> _PROBLEM STATEMENT_: Please transcribe exactly, and only, the lines of the data below between the line holding "UK, offers expert" and the line holding "WARNING ABOUT COOKIES", inclusive.

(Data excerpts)
___

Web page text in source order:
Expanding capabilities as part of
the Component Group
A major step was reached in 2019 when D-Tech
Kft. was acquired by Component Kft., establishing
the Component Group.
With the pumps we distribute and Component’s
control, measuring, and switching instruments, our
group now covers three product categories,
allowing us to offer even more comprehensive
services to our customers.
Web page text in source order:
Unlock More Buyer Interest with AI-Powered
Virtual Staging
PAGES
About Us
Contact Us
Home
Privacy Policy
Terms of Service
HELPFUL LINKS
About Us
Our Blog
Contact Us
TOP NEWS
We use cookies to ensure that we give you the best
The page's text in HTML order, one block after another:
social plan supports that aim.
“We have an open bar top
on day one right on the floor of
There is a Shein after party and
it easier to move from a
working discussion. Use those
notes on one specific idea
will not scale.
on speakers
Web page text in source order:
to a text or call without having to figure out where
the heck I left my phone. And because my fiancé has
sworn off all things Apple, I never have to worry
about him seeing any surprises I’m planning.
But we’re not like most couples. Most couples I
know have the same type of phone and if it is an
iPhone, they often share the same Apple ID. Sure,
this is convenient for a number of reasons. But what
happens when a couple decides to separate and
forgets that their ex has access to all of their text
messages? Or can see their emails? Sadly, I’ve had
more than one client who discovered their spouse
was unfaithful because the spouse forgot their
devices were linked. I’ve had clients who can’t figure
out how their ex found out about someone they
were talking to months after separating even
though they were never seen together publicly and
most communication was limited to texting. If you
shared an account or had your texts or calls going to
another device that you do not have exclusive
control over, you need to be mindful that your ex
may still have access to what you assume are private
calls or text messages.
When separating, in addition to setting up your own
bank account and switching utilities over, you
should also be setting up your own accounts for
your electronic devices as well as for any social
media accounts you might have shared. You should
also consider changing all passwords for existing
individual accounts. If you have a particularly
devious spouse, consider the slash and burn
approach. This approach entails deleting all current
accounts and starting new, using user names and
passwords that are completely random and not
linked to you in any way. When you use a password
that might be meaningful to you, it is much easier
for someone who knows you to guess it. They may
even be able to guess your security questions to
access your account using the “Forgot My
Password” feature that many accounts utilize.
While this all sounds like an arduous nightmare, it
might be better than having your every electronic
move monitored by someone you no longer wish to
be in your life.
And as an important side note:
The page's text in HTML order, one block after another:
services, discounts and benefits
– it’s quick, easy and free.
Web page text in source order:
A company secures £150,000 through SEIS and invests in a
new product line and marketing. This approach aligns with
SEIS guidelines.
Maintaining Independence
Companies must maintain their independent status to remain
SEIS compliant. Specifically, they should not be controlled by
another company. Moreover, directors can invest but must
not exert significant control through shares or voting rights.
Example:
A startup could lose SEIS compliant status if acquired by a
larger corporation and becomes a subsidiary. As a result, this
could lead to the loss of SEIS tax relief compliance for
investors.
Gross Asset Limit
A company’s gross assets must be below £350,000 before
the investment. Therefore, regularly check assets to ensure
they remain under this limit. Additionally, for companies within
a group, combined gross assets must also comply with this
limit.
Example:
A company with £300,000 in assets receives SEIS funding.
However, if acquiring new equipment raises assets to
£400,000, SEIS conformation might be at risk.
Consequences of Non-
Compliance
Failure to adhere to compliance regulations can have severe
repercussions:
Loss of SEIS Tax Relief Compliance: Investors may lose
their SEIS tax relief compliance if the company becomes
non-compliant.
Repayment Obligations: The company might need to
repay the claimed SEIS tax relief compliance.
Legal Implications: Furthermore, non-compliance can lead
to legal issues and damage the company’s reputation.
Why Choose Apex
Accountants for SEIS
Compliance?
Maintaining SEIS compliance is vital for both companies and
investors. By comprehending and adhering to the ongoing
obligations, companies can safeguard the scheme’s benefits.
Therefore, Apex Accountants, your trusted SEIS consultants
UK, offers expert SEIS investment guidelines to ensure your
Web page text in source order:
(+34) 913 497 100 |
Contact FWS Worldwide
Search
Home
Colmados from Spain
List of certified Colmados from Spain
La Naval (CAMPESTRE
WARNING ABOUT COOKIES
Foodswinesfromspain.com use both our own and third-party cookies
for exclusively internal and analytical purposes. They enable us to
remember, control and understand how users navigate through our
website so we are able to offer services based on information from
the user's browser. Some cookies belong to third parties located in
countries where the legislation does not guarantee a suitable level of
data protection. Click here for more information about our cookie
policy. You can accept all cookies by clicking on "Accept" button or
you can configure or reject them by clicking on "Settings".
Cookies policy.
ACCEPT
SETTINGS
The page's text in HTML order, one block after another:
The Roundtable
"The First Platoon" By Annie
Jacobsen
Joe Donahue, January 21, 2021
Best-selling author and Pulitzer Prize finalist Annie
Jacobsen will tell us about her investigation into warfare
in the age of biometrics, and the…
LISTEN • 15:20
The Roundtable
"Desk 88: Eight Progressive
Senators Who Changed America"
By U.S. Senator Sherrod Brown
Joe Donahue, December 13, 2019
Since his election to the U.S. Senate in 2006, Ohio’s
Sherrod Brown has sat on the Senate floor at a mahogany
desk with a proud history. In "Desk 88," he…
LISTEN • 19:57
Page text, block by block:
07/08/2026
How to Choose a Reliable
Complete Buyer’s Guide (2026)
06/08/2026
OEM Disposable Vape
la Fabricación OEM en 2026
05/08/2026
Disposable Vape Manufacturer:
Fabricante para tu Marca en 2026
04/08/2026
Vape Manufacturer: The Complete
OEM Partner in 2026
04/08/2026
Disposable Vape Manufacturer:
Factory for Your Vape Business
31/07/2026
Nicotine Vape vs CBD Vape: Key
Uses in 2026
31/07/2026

___

> _WORKED SOLUTION_:
UK, offers expert SEIS investment guidelines to ensure your
Web page text in source order:
(+34) 913 497 100 |
Contact FWS Worldwide
Search
Home
Colmados from Spain
List of certified Colmados from Spain
La Naval (CAMPESTRE
WARNING ABOUT COOKIES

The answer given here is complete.